A strength of the current study was the use of mixed-methods, using NAV caseworker focus groups, MI fidelity scores and questionnaires for sick-listed workers to explore the adoption, implementation and maintenance of the interventions using the RE-AIM framework [15]. The findings are validated through the contribution of our interdisciplinary group of researchers throughout the analytical process. Since the RCT is ongoing, the reach and effectiveness of the intervention will be reported separately later on. Consequently, the current process evaluation was not biased by effectiveness measures when evaluating the implementation of MI. All the caseworkers in this study were women. Women represent the majority of social insurance officers in Norway.

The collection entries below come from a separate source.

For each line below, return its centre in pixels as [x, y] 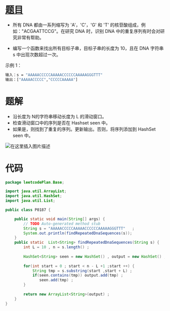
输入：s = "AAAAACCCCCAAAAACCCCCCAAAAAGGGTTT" [54, 75]
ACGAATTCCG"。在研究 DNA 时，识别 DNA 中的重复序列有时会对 [92, 31]
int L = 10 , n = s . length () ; [56, 247]
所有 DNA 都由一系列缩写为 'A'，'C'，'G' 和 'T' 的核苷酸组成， [77, 25]
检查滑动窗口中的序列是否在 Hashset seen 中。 [61, 123]
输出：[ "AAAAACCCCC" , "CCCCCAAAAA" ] [41, 79]
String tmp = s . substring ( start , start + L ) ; [82, 271]
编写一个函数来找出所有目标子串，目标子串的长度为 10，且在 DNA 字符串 [88, 48]
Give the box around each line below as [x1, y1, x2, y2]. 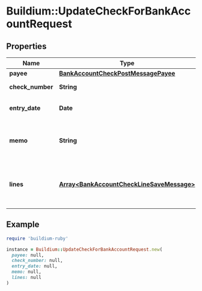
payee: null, [11, 252, 44, 258]
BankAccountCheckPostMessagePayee [59, 69, 176, 77]
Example [6, 219, 40, 230]
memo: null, [11, 269, 42, 275]
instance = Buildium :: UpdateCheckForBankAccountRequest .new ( [6, 246, 163, 252]
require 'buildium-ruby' [6, 235, 69, 241]
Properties [6, 41, 47, 51]
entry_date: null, [11, 263, 58, 269]
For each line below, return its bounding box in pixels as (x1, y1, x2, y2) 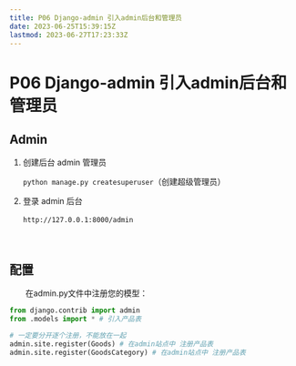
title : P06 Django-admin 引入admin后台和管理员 (9, 13, 182, 23)
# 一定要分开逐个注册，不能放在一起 (9, 330, 127, 340)
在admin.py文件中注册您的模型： (25, 288, 148, 299)
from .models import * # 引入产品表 (9, 315, 142, 324)
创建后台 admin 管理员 (22, 157, 107, 168)
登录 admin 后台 (22, 196, 84, 207)
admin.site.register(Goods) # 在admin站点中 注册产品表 (9, 339, 214, 349)
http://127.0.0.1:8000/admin (22, 216, 134, 225)
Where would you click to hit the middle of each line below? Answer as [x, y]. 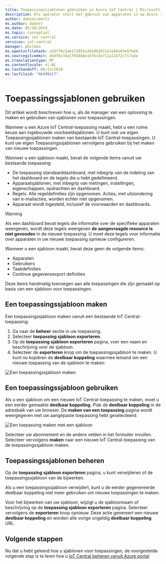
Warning [14, 214]
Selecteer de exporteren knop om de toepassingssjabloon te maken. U [84, 352]
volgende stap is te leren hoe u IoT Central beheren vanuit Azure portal [77, 556]
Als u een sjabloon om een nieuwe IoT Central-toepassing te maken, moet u [82, 400]
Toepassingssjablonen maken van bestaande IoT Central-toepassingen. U [80, 138]
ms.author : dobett [24, 23]
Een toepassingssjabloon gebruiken [62, 388]
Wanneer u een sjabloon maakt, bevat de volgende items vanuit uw [73, 158]
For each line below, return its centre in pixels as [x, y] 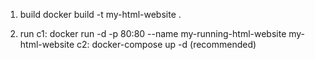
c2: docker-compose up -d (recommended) [166, 44]
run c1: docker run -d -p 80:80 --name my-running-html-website [153, 33]
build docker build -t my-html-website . [100, 14]
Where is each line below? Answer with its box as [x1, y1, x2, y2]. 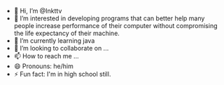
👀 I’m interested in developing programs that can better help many [13, 14, 205, 22]
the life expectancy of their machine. [13, 29, 120, 37]
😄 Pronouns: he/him [13, 62, 73, 70]
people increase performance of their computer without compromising [13, 22, 218, 30]
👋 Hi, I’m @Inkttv [13, 7, 62, 15]
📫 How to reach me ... [13, 52, 79, 60]
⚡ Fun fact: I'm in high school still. [13, 70, 111, 78]
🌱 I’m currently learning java [13, 37, 95, 45]
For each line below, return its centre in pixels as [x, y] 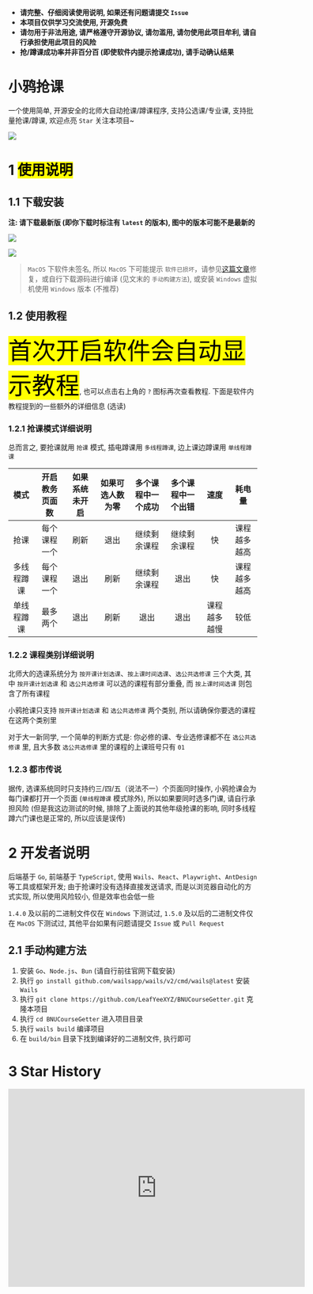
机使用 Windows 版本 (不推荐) [73, 288]
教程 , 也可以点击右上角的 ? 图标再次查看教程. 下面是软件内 [143, 385]
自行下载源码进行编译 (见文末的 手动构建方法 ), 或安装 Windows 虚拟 [153, 279]
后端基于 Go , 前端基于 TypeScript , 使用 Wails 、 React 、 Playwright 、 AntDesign [133, 876]
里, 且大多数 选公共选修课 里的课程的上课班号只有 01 [104, 747]
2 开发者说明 [49, 853]
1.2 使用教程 [38, 316]
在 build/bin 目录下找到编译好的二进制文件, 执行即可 [106, 1039]
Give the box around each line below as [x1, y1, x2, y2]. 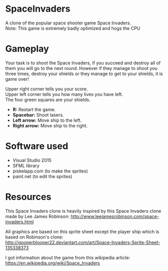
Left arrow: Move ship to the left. [12, 117, 82, 123]
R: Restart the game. [12, 106, 56, 112]
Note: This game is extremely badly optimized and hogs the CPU [5, 25, 141, 31]
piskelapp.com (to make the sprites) [12, 168, 88, 174]
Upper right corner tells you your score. [5, 86, 88, 92]
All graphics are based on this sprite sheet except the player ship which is [5, 228, 159, 234]
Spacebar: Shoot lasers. [12, 112, 64, 118]
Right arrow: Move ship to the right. [12, 122, 88, 128]
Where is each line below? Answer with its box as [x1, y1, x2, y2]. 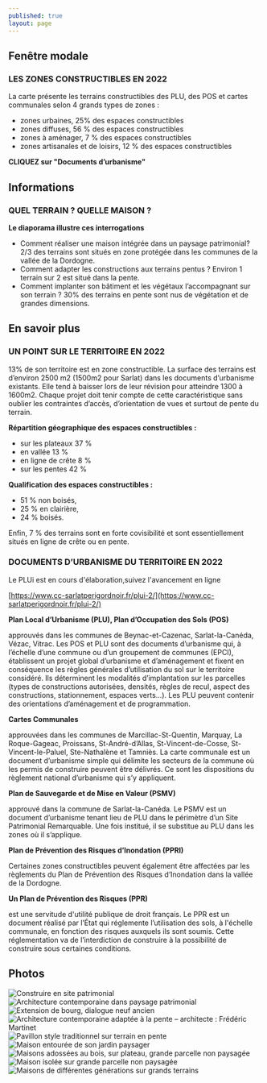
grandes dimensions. [19, 298, 90, 308]
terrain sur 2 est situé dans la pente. [19, 272, 140, 282]
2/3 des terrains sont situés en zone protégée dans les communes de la [19, 247, 258, 256]
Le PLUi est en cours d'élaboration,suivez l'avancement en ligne [8, 575, 221, 584]
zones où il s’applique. [8, 829, 83, 839]
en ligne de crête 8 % [19, 455, 92, 465]
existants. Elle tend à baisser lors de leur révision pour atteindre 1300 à [8, 381, 243, 391]
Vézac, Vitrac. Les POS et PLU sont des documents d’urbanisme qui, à [8, 638, 241, 649]
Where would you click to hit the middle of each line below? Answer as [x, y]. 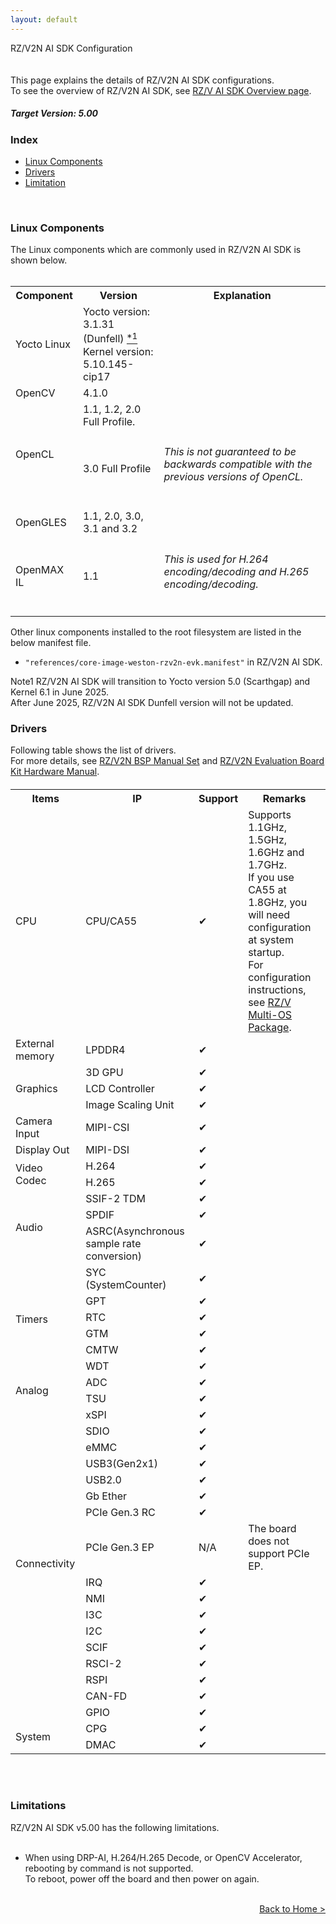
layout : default [44, 19]
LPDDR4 [105, 1049]
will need [269, 914]
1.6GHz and [276, 852]
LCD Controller [120, 1088]
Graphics [36, 1088]
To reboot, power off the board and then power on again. [142, 1878]
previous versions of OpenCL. [233, 476]
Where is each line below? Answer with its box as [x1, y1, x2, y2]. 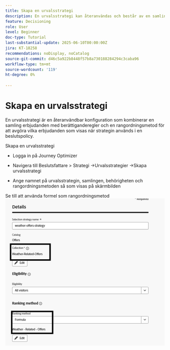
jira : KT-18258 [5, 46, 37, 51]
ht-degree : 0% [5, 72, 35, 77]
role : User [5, 24, 28, 29]
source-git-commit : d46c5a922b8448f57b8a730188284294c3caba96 [5, 56, 139, 61]
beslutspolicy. [5, 133, 34, 139]
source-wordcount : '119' [5, 67, 58, 72]
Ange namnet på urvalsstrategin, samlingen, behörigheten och [12, 177, 143, 183]
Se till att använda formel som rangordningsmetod [5, 192, 110, 199]
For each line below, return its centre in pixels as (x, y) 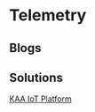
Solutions (36, 77)
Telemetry (48, 15)
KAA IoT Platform (41, 99)
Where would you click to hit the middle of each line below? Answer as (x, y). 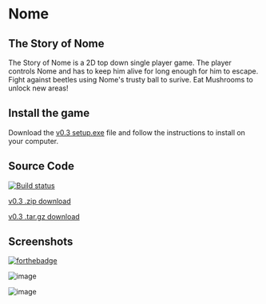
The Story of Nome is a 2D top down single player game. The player (120, 62)
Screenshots (41, 242)
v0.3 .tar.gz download (44, 216)
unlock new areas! (39, 88)
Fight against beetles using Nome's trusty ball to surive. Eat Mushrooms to (131, 80)
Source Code (41, 166)
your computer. (34, 141)
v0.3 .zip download (40, 201)
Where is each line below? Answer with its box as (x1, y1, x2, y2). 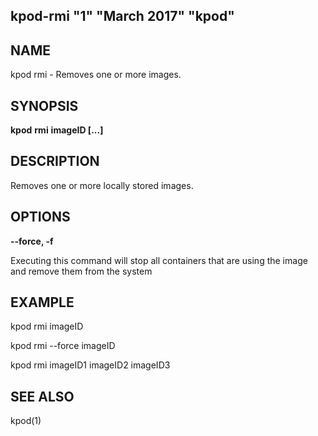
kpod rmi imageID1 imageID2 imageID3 (10, 359, 171, 371)
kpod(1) (10, 415, 42, 427)
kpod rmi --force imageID (10, 340, 116, 352)
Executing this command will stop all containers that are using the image (10, 254, 308, 266)
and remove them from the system (10, 265, 153, 277)
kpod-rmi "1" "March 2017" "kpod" (10, 8, 235, 25)
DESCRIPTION (10, 153, 100, 170)
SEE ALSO (10, 388, 75, 405)
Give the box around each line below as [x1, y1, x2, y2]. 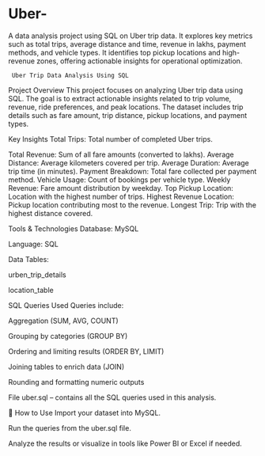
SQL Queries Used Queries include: [8, 300, 124, 310]
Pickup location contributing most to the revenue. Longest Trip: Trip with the [8, 199, 257, 210]
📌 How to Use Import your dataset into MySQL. [8, 408, 161, 417]
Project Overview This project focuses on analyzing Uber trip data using [8, 85, 244, 95]
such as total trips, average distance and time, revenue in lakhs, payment [8, 39, 247, 48]
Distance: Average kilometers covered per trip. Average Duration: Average [8, 158, 249, 167]
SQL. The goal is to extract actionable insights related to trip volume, [8, 93, 232, 103]
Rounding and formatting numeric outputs [8, 377, 145, 386]

Since the current project was externally funded it was better resourced in terms of training, supervising and administering MI than regular NAV practice. However, the volume of MI sessions would be higher if this was regular practice, and not limited by slow recruitment, as was the case in the current RCT. Another limitation is the lack of data on the managerial perspective, which could have balanced the caseworkers’ experiences about workload and added information on structural and organizational barriers and facilitators for the implementation of MI in NAV. Furthermore, as this study was a collaboration with NAV, the caseworkers may have felt obligated to participate in the focus group study, and it could have affected what they chose to share. Furthermore, the selection of the MI caseworker group through their motivation for learning and using MI may have biased the caseworkers to overestimate the advantage of MI in practice. Background information regarding the caseworkers’ education and experiences with previous or other counselling techniques would have strengthened the study. Furthermore, recording MI fidelity on a voluntary basis during a limited period of time in the early phase of the RCT may have affected the representativeness of the MI fidelity scores.

Conclusion

Adopting and implementing MI as an RTW intervention in a social insurance setting required significant resources. The MI method was hard to master and use in practice, a notion that was supported by the low MITI scores. However, more research is needed on how technical and relational MI skills affect RTW outcomes. A lack of co-worker and managerial support, time and place for practicing and developing MI skills, and a high workload were identified as barriers to implementing MI. More attention should be paid to reducing these barriers and to investigate whether this would promote implementation of MI in a social insurance setting. Similarly, promoting facilitating factors, such as caseworker motivation and early follow-up sessions, may be equally important for implementing MI in a social insurance setting. However, there is an urgent need for well-designed effect studies of MI on RTW to justify the investments required to adopt, implement and maintain MI as a main tool in early follow-up of workers on sickness absence.